Following up on the weaknesses:

  • Why was a different notation used compared to existing works on posterior sampling for inverse problems?
  • Why was only 50 randomly selected evaluation points used for FFHQ and ImageNet? How was this random selection done?
  • Why was only LPIPS used for evaluation, and other standard metrics like PSNR/SSIM were not reported?
  • Why was DPS run for 300 steps instead of the more standard 1000?
评论

Dear Reviewer bHyn, we would like to thank you for taking the time to review our paper. We are happy you found that our paper has good merit. Below we address your concerns.

(W1-2) Thank you for this feedback. We have implemented all your suggestions in the revised version paper which is now updated in openreview. Notably we have: modified Section 3 so that the idea is explained more intuitively. Now we start the paragraph “Midpoint decomposition” with a straight-to-the-point explanation of what our method tries to achieve. The explanation is accompanied with a visual explanation in Figure 1. We thank the reviewer for this good point. changed the notations. The gg function has been replaced by a likelihood function p(y)p(y|\cdot). Reviewer eMe4 has also suggested using boldface for the vectors and we believe that it also improves the readability. You have also suggested adding the yy conditioning to π\pi, which is a sensible idea. Still, if we implement this modification we would also need to add it to the conditional distributions to be consistent in the notations, i.e. πij(xixj)\pi_{i|j}(x_i | x_j)->πij(xixj,y)\pi_{i|j}(x_i | x_j, y) and such. As we believe that this will lead to notational overload we decided not to implement it. Please check out the modifications in the paper and let us know if you think we should make any further adjustments.
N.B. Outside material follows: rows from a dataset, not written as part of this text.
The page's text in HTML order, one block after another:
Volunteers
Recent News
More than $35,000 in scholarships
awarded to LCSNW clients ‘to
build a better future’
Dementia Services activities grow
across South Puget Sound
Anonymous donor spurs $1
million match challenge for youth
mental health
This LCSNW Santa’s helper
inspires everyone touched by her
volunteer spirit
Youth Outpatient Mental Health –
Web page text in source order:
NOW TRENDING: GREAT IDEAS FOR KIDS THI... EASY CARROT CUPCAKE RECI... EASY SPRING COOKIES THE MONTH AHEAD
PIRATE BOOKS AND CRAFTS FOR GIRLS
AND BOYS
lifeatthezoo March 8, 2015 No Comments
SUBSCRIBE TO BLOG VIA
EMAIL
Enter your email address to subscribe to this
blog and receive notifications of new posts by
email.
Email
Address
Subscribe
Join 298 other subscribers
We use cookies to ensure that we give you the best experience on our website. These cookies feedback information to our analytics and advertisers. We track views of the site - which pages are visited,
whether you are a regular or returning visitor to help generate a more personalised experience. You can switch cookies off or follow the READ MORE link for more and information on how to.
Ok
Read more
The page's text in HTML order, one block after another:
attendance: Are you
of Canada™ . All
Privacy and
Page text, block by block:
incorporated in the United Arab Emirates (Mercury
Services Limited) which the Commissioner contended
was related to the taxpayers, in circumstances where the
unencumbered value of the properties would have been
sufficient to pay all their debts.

(W3-4) We have prioritized running a more diverse set of experiments (10 tasks on images, 2 tasks on ECG) on the 7 competitors at the cost of using a smaller number of sample images, due to computational constraints. In the updated version of the paper we provide extended results on the most difficult tasks and on a larger set of images; more precisely we have drawn without replacement 300 images from both the ImageNet and FFHQ validation datasets. Finally, following your suggestion we now also include PSNR and SSIM. These new results are consistent with the initial findings of the paper. Please see the main comment. Our method performs well on the three metrics at the same time. While competitors such as DDNM or RedDiff may have in some cases a larger PSNR or SSIM, they still exhibit a large LPIPS, resulting in subpar reconstructions, as evidenced in the appendix Figures 13, 14 and 15 for example.

(W5) In all the experiments we use DPS and PGDM with n=1000 steps. This can be checked in the configuration files of the code we have provided in the supplementary material, namely files dps.yaml and pgdm.yaml in configs/experiments/sampler/ folder. The sentence in the experiment Section was ambiguous and is now fixed. We meant that the runtime of our algorithm with n=300n=300 steps is larger than the runtime of DPS and PGDM.
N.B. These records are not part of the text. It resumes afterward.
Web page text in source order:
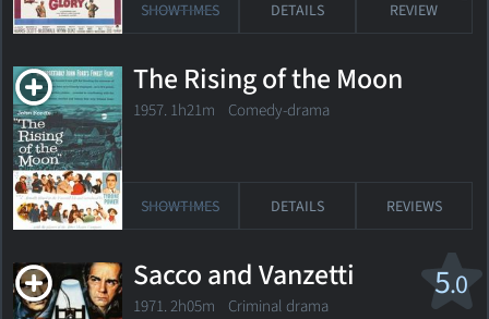
SHOWTIMES DETAILS REVIEW
The Rising of the Moon
1957. 1h21m Comedy-drama
SHOWTIMES DETAILS REVIEWS
5.0
Sacco and Vanzetti
1971. 2h05m Criminal drama
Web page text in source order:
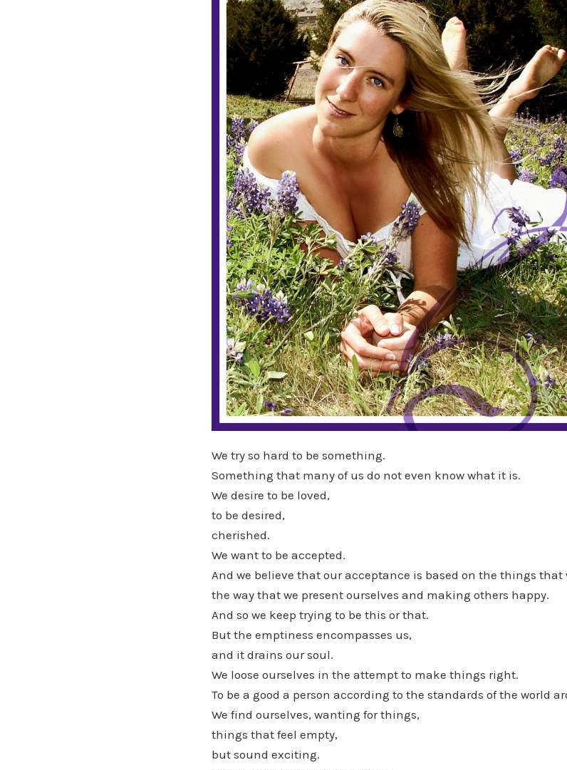
We try so hard to be something.
Something that many of us do not even know what it is.
We desire to be loved,
to be desired,
cherished.
We want to be accepted.
And we believe that our acceptance is based on the things that
the way that we present ourselves and making others happy.
And so we keep trying to be this or that.
But the emptiness encompasses us,
and it drains our soul.
We loose ourselves in the attempt to make things right.
To be a good a person according to the standards of the world
We find ourselves, wanting for things,
things that feel empty,
but sound exciting.
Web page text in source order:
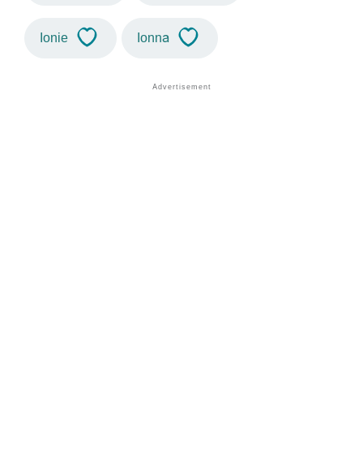
Ionie Ionna
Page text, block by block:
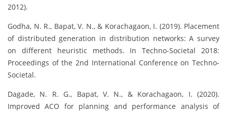
2012).
Godha, N. R., Bapat, V. N., & Korachagaon, I. (2019). Placement
of distributed generation in distribution networks: A survey
on different heuristic methods. In Techno-Societal 2018:
Proceedings of the 2nd International Conference on Techno-
Societal.
Dagade, N. R. G., Bapat, V. N., & Korachagaon, I. (2020).
Improved ACO for planning and performance analysis of
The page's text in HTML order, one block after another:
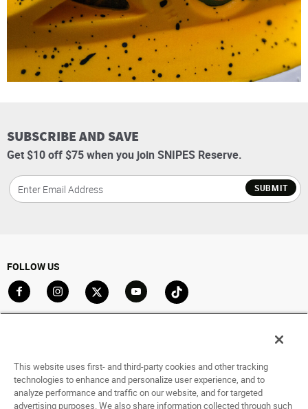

Thank you for the references, we were aware of only one of these works.

Note on ECG:

Thank you for your comment. We understand that the introduction of the ECG application may seem sudden. To clarify, the aim of this experiment is to explore the application of posterior sampling algorithms beyond classical image-related tasks to demonstrate their generalizability and societal impact.
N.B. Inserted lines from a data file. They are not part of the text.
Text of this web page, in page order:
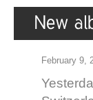
February 9,
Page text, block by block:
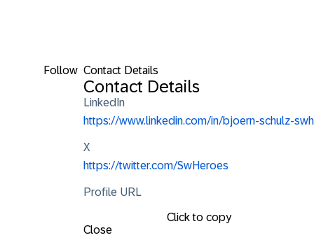
Follow Contact Details
Contact Details
LinkedIn
https://www.linkedin.com/in/bjoern-schulz-swh
X
https://twitter.com/SwHeroes
Profile URL
Click to copy
Close
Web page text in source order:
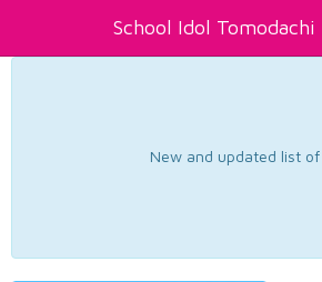
School Idol Tomodachi
New and updated list
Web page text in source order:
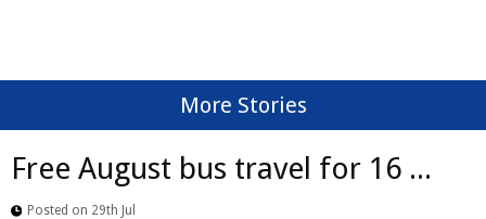
More Stories
Free August bus travel for 16 ...
Posted on 29th Jul
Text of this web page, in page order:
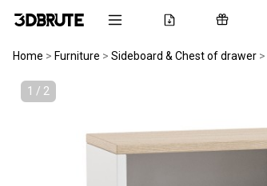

Medical Context: Cardiovascular diseases account for approximately 1/3 of global deaths. Better detection could improve management of these conditions. Wearable devices like SmartWatches have a good potential for improving diagnosing cardiovascular diseases, as patients may experience brief episodes of symptoms (e.g., paroxysmal Atrial Fibrillation) that may not be detected during a doctor's visit. Using these monitors for extended periods can help ensure a timely and accurate diagnosis. However, they only provide a partial view (lead I instead of 12 leads) of cardiac electrophysiology.

Challenge of Classification from Incomplete ECGs: A recent study showed that the Apple Watch correctly identified atrial fibrillation (AF) in only 34 out of 90 episodes [1]. We propose completing ECGs to 12 leads using posterior sampling algorithms to address the issue of incomplete ECGs. To our knowledge, we are the first to use ECG completion with posterior sampling for detecting anomalies in incomplete ECGs. We hope this clarification helps to better understand the motivation behind our choice of the ECG application and the importance of our work for the posterior sampling community. We will add a comment on this in the final version of the paper. Please feel free to suggest any additional changes you deem necessary.

[1] Dhruv R. Seshadri and Barbara Bittel and Dalton Browsky and Penny Houghtaling and Colin K. Drummond and Milind Y. Desai and A. Marc Gillinov. Accuracy of Apple Watch for Detection of Atrial Fibrillation, Circulation (2020), https://doi.org/10.1161/CIRCULATIONAHA.119.044126

评论

The authors have addressed almost all my concerns, adding more experiments and explaining DPS NFE + ECG application. I will change my score to an 8.

评论

Dear Reviewer bHyn,

We would like to thank you for responding to our rebuttal and for re-evaluating our work. Your comments have significantly helped us to improve the quality of our paper. We would be happy to respond to any remaining questions or remarks before the end of the rebuttal period.

审稿意见
8

This paper introduces a novel diffusion-based posterior sampling method called Midpoint Guidance Posterior Sampling (MGPS) to address Bayesian inverse problems. In cases where denoising diffusion models (DDMs) are used as priors, MGPS aims to approximate the posterior while balancing the complexity between guidance and prior transition terms. The method leverages an intermediate midpoint state to improve posterior approximation and incorporates a Gaussian variational approximation for additional flexibility. MGPS is validated on linear and nonlinear inverse problems across various domains, including image and ECG signal reconstruction, and outperforms several state-of-the-art methods.

优点

  1. The approach introduces a midpoint guidance mechanism that provides a novel trade-off for guidance and complexity of the learned transition term in diffusion models. This make it different from other diffusion-based posterior sampling methods.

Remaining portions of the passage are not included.